We used as much Yiddish and gypsy slang in our language as cockney but we swore according to a Christian god. Monks weren’t a very common sight on our streets any more than Orthodox Jews or Sikhs. Black faces were still rare in most districts. (My mother and her sisters touched a black man for luck but bridled at prejudice.) West Indians were only just beginning to arrive to replace the manpower destroyed in the war. Three evening papers were crammed with ads for jobs and low-rent flats. We were still essentially the indigenous, white, Protestant people we had been since the Reformation. Monks figured largely in advertisements for tobacco, beer or meat pies, as jolly, life-loving versions of Friar Tuck; manifestations of the Good Old Days, of Merrie England. So this ascetic, kindly, somewhat vulnerable, grey-faced man was a bit of a puzzle, even though I had an instinctive liking for him. I had never seen a monk on the street, as far as I remembered.

I was familiar with Carmelite Street, Whitefriars Street and Blackfriars Bridge, of course, but they had no more religious significance than St Pancras, Charing Cross, Kings Cross or the Temple tube stations. They were names, like the ‘gates’—Aldgate, Brookgate, Bishopsgate—nonexistent barriers to barely distinctive districts. If I hadn’t met Friar Isidore, I might have taken ‘Carmelite’ for something you spread on bread like Marmite or Nutella. For all I’d known, The White Friar was a trade magazine run by a man who liked to go to work in his dressing gown. Yet Friar Isidore had such an air of genial dedication, even, if I dare say it, godliness, that, one autumn afternoon, I felt confident enough to ask him what the magazine was about.

He answered with perfect good humour. The white friars were Carmelites, he said. A celibate religious order, they vowed to serve God in poverty, serving outcast and downtrodden people. Like me he was also editor and proofreader of their magazine, which mostly debated theological matters, usually in Latin. He chuckled when he added, ‘Well, I am also the chief trugmoldy.’ This was clearly a bit of a joke but, when he saw that I was unfamiliar with the word, he explained. ‘I go up and down Fleet Street, selling it in the taverns. It is how we’ve paid up to now for its publication, though we do have a small endowment. You might have seen me at the entrance to the caverns, too—yes, yes, those ill-smelling Underground stations, I should say. I sell it there. Taverns and caverns. Wherever light might help.’ He smiled as if for my approval. I was now trying to place his accent. Was it rural? Some kind of American? It sounded old-fashioned.
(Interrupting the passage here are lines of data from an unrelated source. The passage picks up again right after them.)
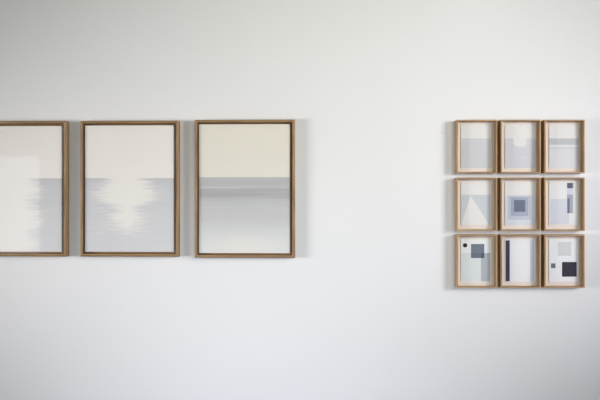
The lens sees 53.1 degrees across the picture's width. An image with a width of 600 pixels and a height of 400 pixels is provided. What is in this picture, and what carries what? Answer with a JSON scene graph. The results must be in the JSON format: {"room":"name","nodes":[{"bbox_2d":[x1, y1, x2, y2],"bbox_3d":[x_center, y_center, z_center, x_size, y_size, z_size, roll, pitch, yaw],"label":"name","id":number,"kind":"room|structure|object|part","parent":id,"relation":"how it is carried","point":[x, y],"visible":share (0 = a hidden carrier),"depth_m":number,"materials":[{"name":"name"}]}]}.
{"room":"art gallery","nodes":[
{"label":"art gallery","id":0,"kind":"room"},
{"bbox_2d":[0,0,599,399],"bbox_3d":[-0.580,-0.050,3.114,8.100,3.100,0.200,0,0,1],"label":"wall","id":1,"kind":"structure","parent":0,"point":[368,305],"depth_m":3.00,"materials":[{"name":"white paint"}]},
{"bbox_2d":[0,121,68,256],"bbox_3d":[-1.417,-0.056,3.014,0.505,0.678,0.036,0,0,1],"label":"framed print","id":2,"kind":"object","parent":1,"relation":"attached to","point":[34,155],"visible":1,"depth_m":3.00,"materials":[{"name":"white paper"}]},
{"bbox_3d":[-1.417,-0.389,3.014,0.505,0.014,0.036,0,0,1],"label":"frame rail","id":3,"kind":"part","parent":2,"relation":"part of","materials":[{"name":"brown wood"}]},
{"bbox_3d":[-1.417,0.276,3.014,0.505,0.014,0.036,0,0,1],"label":"frame rail","id":4,"kind":"part","parent":2,"relation":"part of","materials":[{"name":"brown wood"}]},
{"bbox_3d":[-1.171,-0.056,3.008,0.014,0.678,0.036,0,0,1],"label":"frame rail","id":5,"kind":"part","parent":2,"relation":"part of","materials":[{"name":"brown wood"}]},
{"bbox_2d":[80,121,179,256],"bbox_3d":[-0.849,-0.056,3.001,0.494,0.677,0.036,0,0,1],"label":"framed print","id":6,"kind":"object","parent":1,"relation":"attached to","point":[130,170],"visible":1,"depth_m":2.99,"materials":[{"name":"white paper"}]},
{"bbox_3d":[-1.090,-0.056,3.006,0.014,0.677,0.036,0,0,1],"label":"frame rail","id":7,"kind":"part","parent":6,"relation":"part of","materials":[{"name":"brown wood"}]},
{"bbox_3d":[-0.849,0.276,3.001,0.494,0.014,0.036,0,0,1],"label":"frame rail","id":8,"kind":"part","parent":6,"relation":"part of","materials":[{"name":"brown wood"}]},
{"bbox_3d":[-0.849,-0.388,3.001,0.494,0.014,0.036,0,0,1],"label":"frame rail","id":9,"kind":"part","parent":6,"relation":"part of","materials":[{"name":"brown wood"}]},
{"bbox_3d":[-0.609,-0.056,2.996,0.014,0.677,0.036,0,0,1],"label":"frame rail","id":10,"kind":"part","parent":6,"relation":"part of","materials":[{"name":"brown wood"}]},
{"bbox_2d":[195,120,294,257],"bbox_3d":[-0.274,-0.056,2.988,0.499,0.685,0.036,0,0,1],"label":"framed print","id":11,"kind":"object","parent":1,"relation":"attached to","point":[245,169],"visible":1,"depth_m":2.98,"materials":[{"name":"grey paper"}]},
{"bbox_3d":[-0.517,-0.056,2.994,0.014,0.685,0.036,0,0,1],"label":"frame rail","id":12,"kind":"part","parent":11,"relation":"part of","materials":[{"name":"brown wood"}]},
{"bbox_3d":[-0.274,-0.392,2.988,0.499,0.014,0.036,0,0,1],"label":"frame rail","id":13,"kind":"part","parent":11,"relation":"part of","materials":[{"name":"brown wood"}]},
{"bbox_3d":[-0.274,0.280,2.988,0.499,0.014,0.036,0,0,1],"label":"frame rail","id":14,"kind":"part","parent":11,"relation":"part of","materials":[{"name":"brown wood"}]},
{"bbox_3d":[-0.031,-0.056,2.982,0.014,0.685,0.036,0,0,1],"label":"frame rail","id":15,"kind":"part","parent":11,"relation":"part of","materials":[{"name":"brown wood"}]},
{"bbox_2d":[455,234,496,287],"bbox_3d":[0.868,0.300,2.960,0.197,0.261,0.041,0,0,1],"label":"framed print","id":16,"kind":"object","parent":1,"relation":"attached to","point":[475,254],"visible":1,"depth_m":2.97,"materials":[{"name":"white paper"}]},
{"bbox_3d":[0.773,0.300,2.962,0.006,0.261,0.041,0,0,1],"label":"frame rail","id":17,"kind":"part","parent":16,"relation":"part of","materials":[{"name":"brown wood"}]},
{"bbox_3d":[0.868,0.173,2.960,0.197,0.006,0.041,0,0,1],"label":"frame rail","id":18,"kind":"part","parent":16,"relation":"part of","materials":[{"name":"brown wood"}]},
{"bbox_3d":[0.868,0.427,2.960,0.197,0.006,0.041,0,0,1],"label":"frame rail","id":19,"kind":"part","parent":16,"relation":"part of","materials":[{"name":"brown wood"}]},
{"bbox_3d":[0.963,0.300,2.957,0.006,0.261,0.041,0,0,1],"label":"frame rail","id":20,"kind":"part","parent":16,"relation":"part of","materials":[{"name":"brown wood"}]},
{"bbox_2d":[455,120,496,173],"bbox_3d":[0.868,-0.263,2.960,0.197,0.262,0.041,0,0,1],"label":"framed print","id":21,"kind":"object","parent":1,"relation":"attached to","point":[475,140],"visible":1,"depth_m":2.97,"materials":[{"name":"grey paper"}]},
{"bbox_3d":[0.773,-0.263,2.962,0.006,0.262,0.041,0,0,1],"label":"frame rail","id":22,"kind":"part","parent":21,"relation":"part of","materials":[{"name":"brown wood"}]},
{"bbox_3d":[0.868,-0.135,2.960,0.197,0.006,0.041,0,0,1],"label":"frame rail","id":23,"kind":"part","parent":21,"relation":"part of","materials":[{"name":"brown wood"}]},
{"bbox_3d":[0.868,-0.390,2.960,0.197,0.006,0.041,0,0,1],"label":"frame rail","id":24,"kind":"part","parent":21,"relation":"part of","materials":[{"name":"brown wood"}]},
{"bbox_3d":[0.963,-0.263,2.957,0.006,0.262,0.041,0,0,1],"label":"frame rail","id":25,"kind":"part","parent":21,"relation":"part of","materials":[{"name":"brown wood"}]},
{"bbox_2d":[455,177,496,230],"bbox_3d":[0.868,0.021,2.960,0.197,0.262,0.041,0,0,1],"label":"framed print","id":26,"kind":"object","parent":1,"relation":"attached to","point":[475,198],"visible":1,"depth_m":2.97,"materials":[{"name":"white paper"}]},
{"bbox_3d":[0.773,0.021,2.962,0.006,0.262,0.041,0,0,1],"label":"frame rail","id":27,"kind":"part","parent":26,"relation":"part of","materials":[{"name":"brown wood"}]},
{"bbox_3d":[0.868,0.148,2.960,0.197,0.006,0.041,0,0,1],"label":"frame rail","id":28,"kind":"part","parent":26,"relation":"part of","materials":[{"name":"brown wood"}]},
{"bbox_3d":[0.868,-0.107,2.960,0.197,0.006,0.041,0,0,1],"label":"frame rail","id":29,"kind":"part","parent":26,"relation":"part of","materials":[{"name":"brown wood"}]},
{"bbox_3d":[0.963,0.021,2.957,0.006,0.262,0.041,0,0,1],"label":"frame rail","id":30,"kind":"part","parent":26,"relation":"part of","materials":[{"name":"brown wood"}]},
{"bbox_2d":[498,234,540,287],"bbox_3d":[1.081,0.300,2.955,0.194,0.261,0.041,0,0,1],"label":"framed print","id":31,"kind":"object","parent":1,"relation":"attached to","point":[519,255],"visible":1,"depth_m":2.96,"materials":[{"name":"white paper"}]},
{"bbox_3d":[0.987,0.300,2.957,0.006,0.261,0.041,0,0,1],"label":"frame rail","id":32,"kind":"part","parent":31,"relation":"part of","materials":[{"name":"brown wood"}]},
{"bbox_3d":[1.081,0.173,2.955,0.194,0.006,0.041,0,0,1],"label":"frame rail","id":33,"kind":"part","parent":31,"relation":"part of","materials":[{"name":"brown wood"}]},
{"bbox_3d":[1.081,0.427,2.955,0.194,0.006,0.041,0,0,1],"label":"frame rail","id":34,"kind":"part","parent":31,"relation":"part of","materials":[{"name":"brown wood"}]},
{"bbox_3d":[1.175,0.300,2.953,0.006,0.261,0.041,0,0,1],"label":"frame rail","id":35,"kind":"part","parent":31,"relation":"part of","materials":[{"name":"brown wood"}]},
{"bbox_2d":[498,120,540,173],"bbox_3d":[1.081,-0.262,2.955,0.194,0.262,0.041,0,0,1],"label":"framed print","id":36,"kind":"object","parent":1,"relation":"attached to","point":[519,141],"visible":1,"depth_m":2.96,"materials":[{"name":"white paper"}]},
{"bbox_3d":[0.987,-0.262,2.957,0.006,0.262,0.041,0,0,1],"label":"frame rail","id":37,"kind":"part","parent":36,"relation":"part of","materials":[{"name":"brown wood"}]},
{"bbox_3d":[1.081,-0.135,2.955,0.194,0.006,0.041,0,0,1],"label":"frame rail","id":38,"kind":"part","parent":36,"relation":"part of","materials":[{"name":"brown wood"}]},
{"bbox_3d":[1.081,-0.390,2.955,0.194,0.006,0.041,0,0,1],"label":"frame rail","id":39,"kind":"part","parent":36,"relation":"part of","materials":[{"name":"brown wood"}]},
{"bbox_3d":[1.175,-0.262,2.953,0.006,0.262,0.041,0,0,1],"label":"frame rail","id":40,"kind":"part","parent":36,"relation":"part of","materials":[{"name":"brown wood"}]},
{"bbox_2d":[498,177,540,230],"bbox_3d":[1.081,0.020,2.955,0.194,0.261,0.041,0,0,1],"label":"framed print","id":41,"kind":"object","parent":1,"relation":"attached to","point":[519,199],"visible":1,"depth_m":2.96,"materials":[{"name":"white paper"}]},
{"bbox_3d":[0.987,0.020,2.957,0.006,0.261,0.041,0,0,1],"label":"frame rail","id":42,"kind":"part","parent":41,"relation":"part of","materials":[{"name":"brown wood"}]},
{"bbox_3d":[1.081,0.148,2.955,0.194,0.006,0.041,0,0,1],"label":"frame rail","id":43,"kind":"part","parent":41,"relation":"part of","materials":[{"name":"brown wood"}]},
{"bbox_3d":[1.081,-0.107,2.955,0.194,0.006,0.041,0,0,1],"label":"frame rail","id":44,"kind":"part","parent":41,"relation":"part of","materials":[{"name":"brown wood"}]},
{"bbox_3d":[1.175,0.020,2.953,0.006,0.261,0.041,0,0,1],"label":"frame rail","id":45,"kind":"part","parent":41,"relation":"part of","materials":[{"name":"brown wood"}]},
{"bbox_2d":[541,234,584,287],"bbox_3d":[1.293,0.299,2.950,0.195,0.260,0.041,0,0,1],"label":"framed print","id":46,"kind":"object","parent":1,"relation":"attached to","point":[562,255],"visible":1,"depth_m":2.96,"materials":[{"name":"white paper"}]},
{"bbox_3d":[1.199,0.299,2.952,0.006,0.260,0.041,0,0,1],"label":"frame rail","id":47,"kind":"part","parent":46,"relation":"part of","materials":[{"name":"brown wood"}]},
{"bbox_3d":[1.293,0.172,2.950,0.195,0.006,0.041,0,0,1],"label":"frame rail","id":48,"kind":"part","parent":46,"relation":"part of","materials":[{"name":"brown wood"}]},
{"bbox_3d":[1.293,0.426,2.950,0.195,0.006,0.041,0,0,1],"label":"frame rail","id":49,"kind":"part","parent":46,"relation":"part of","materials":[{"name":"brown wood"}]},
{"bbox_3d":[1.388,0.299,2.948,0.006,0.260,0.041,0,0,1],"label":"frame rail","id":50,"kind":"part","parent":46,"relation":"part of","materials":[{"name":"brown wood"}]},
{"bbox_2d":[541,120,584,173],"bbox_3d":[1.293,-0.262,2.950,0.195,0.261,0.041,0,0,1],"label":"framed print","id":51,"kind":"object","parent":1,"relation":"attached to","point":[562,141],"visible":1,"depth_m":2.96,"materials":[{"name":"white paper"}]},
{"bbox_3d":[1.199,-0.262,2.952,0.006,0.261,0.041,0,0,1],"label":"frame rail","id":52,"kind":"part","parent":51,"relation":"part of","materials":[{"name":"brown wood"}]},
{"bbox_3d":[1.293,-0.135,2.950,0.195,0.006,0.041,0,0,1],"label":"frame rail","id":53,"kind":"part","parent":51,"relation":"part of","materials":[{"name":"brown wood"}]},
{"bbox_3d":[1.293,-0.389,2.950,0.195,0.006,0.041,0,0,1],"label":"frame rail","id":54,"kind":"part","parent":51,"relation":"part of","materials":[{"name":"brown wood"}]},
{"bbox_3d":[1.388,-0.262,2.948,0.006,0.261,0.041,0,0,1],"label":"frame rail","id":55,"kind":"part","parent":51,"relation":"part of","materials":[{"name":"brown wood"}]},
{"bbox_2d":[541,177,584,230],"bbox_3d":[1.293,0.020,2.950,0.195,0.261,0.041,0,0,1],"label":"framed print","id":56,"kind":"object","parent":1,"relation":"attached to","point":[562,199],"visible":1,"depth_m":2.96,"materials":[{"name":"white paper"}]},
{"bbox_3d":[1.199,0.020,2.952,0.006,0.261,0.041,0,0,1],"label":"frame rail","id":57,"kind":"part","parent":56,"relation":"part of","materials":[{"name":"brown wood"}]},
{"bbox_3d":[1.293,0.147,2.950,0.195,0.006,0.041,0,0,1],"label":"frame rail","id":58,"kind":"part","parent":56,"relation":"part of","materials":[{"name":"brown wood"}]},
{"bbox_3d":[1.293,-0.107,2.950,0.195,0.006,0.041,0,0,1],"label":"frame rail","id":59,"kind":"part","parent":56,"relation":"part of","materials":[{"name":"brown wood"}]},
{"bbox_3d":[1.388,0.020,2.948,0.006,0.261,0.041,0,0,1],"label":"frame rail","id":60,"kind":"part","parent":56,"relation":"part of","materials":[{"name":"brown wood"}]}
]}
‘So you’re a bit like the Salvation Army,’ I said. He nodded vaguely. I assumed he was local, though I wasn’t entirely sure where monks lived. St Paul’s? I asked him how long he had been in the area. He responded with what might have been amusement. The priory was long established, he said. It had been continuously inhabited since the thirteenth century.

I told him this was fascinating. ‘I had no idea!’ I wasn’t kidding. Religious stuff was mostly new to me.

I think he spoke next partly from a sense of duty, as if to a pagan ready for conversion!

‘Perhaps, if you have time, we could talk over a cup of tea? I might explain a little.…’

History had always fascinated me. At that time I was more familiar with Sir Walter Scott and Ivanhoe or Quentin Durward, Dumas, Hugo, Rafael Sabatini’s Captain Blood or Baroness Orczy’s Scarlet Pimpernel; Harold Lamb, whose stories I read in second-hand pulps, wrote about Erik the Red and the Crusades: Richard the Lionheart; the noble Saladin. Needless to say, I preferred my history dressed up with a bit of romantic action but it had already occurred to me that I might be able to run a series on London history in Tarzan. Would Friar Isidore be the man to do us such a series? Crusaders and Saracens sounded okay, too. There was a new line of toy soldiers I’d seen in Gamages, Holborn. Crusader Knights and Turks. Theology? I didn’t know much about that. Perhaps we could angle it on the folklore of either side? I had featured several pieces on old Irish mythology by a friend of mine. Though fascinated by the colour and pageantry of war, I had no interest in war itself. I didn’t collect historical lead soldiers, just bright Imperial troops of the kind you could build up into mighty panoramas of Rorke’s Drift or even the Charge of the Light Brigade complete with running Highlanders and Russian troops behind the gunners (not that you could ever afford them all). I had a couple of sets of crusaders and ‘Arabs’ in my toy soldier collection and had already run a series about collecting model soldiers called ‘Commanding Your Own Army.’ Maybe I could interview this vicar bloke and get material for a series about battles on the Thames?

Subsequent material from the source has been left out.